"Dan ini harus kita benahi bersama dan ini tanggungjawab kita bersama. Syariahnya cukup baik, tapi ini oknum-oknum yang memanfaatkan syariah. Kalau bagi hasil, Pak Dedi dagang sama saya bagi hasil, kalau kita untung 10, kita bagi dua, tapi ini gak, saya untung 10 kita bagi 2, tapi kalau saya rugi tidak bagi 2. Saya harus bayar 10-nya. Ini yang terjadi," katanya.
Terkait pemerasan, kata Jusuf, sejak Maret 2021, Jusuf mengirimkan uang senilai Rp 795 miliar kepada manajemen bank syariah swasta tersebut dengan keterangan pelunasan utang perusahaan. Anehnya, uang yang dikirim justru menggantung di rekeningnya dan tanpa diproses bank. Selama itu juga bunga utang berjalan hingga dua bulan.

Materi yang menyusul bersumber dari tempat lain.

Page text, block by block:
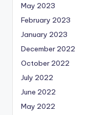
May 2023
February 2023
January 2023
December 2022
October 2022
July 2022
June 2022
May 2022

Karena merasa ada kejanggalan, dia pun meminta pihak bank mengembalikan uang yang sudah dibayarkan. Sebelumnya manajemen bank dan pihak perusahaan sudah menyepakati adanya pembayaran utang sebelum uang Rp 795 miliar transfer.
Alih-alih menerima uang dengan nominal utuh, Jusuf justru hanya menerima Rp 690 miliar saja. Dari keterangan bank, sisa uang digunakan untuk pembayaran bunga.
"Lalu tanggal 6 saya kasih instruksi, saya bilang, kalau kamu tidak mau dibayar, kembalikan uang saya dong. Dikembalikan, tapi dikembalikan cuman Rp 690 miliar. Sisa 107 miliar dipegang, alasan untuk pembayaran bunga," tutur dia.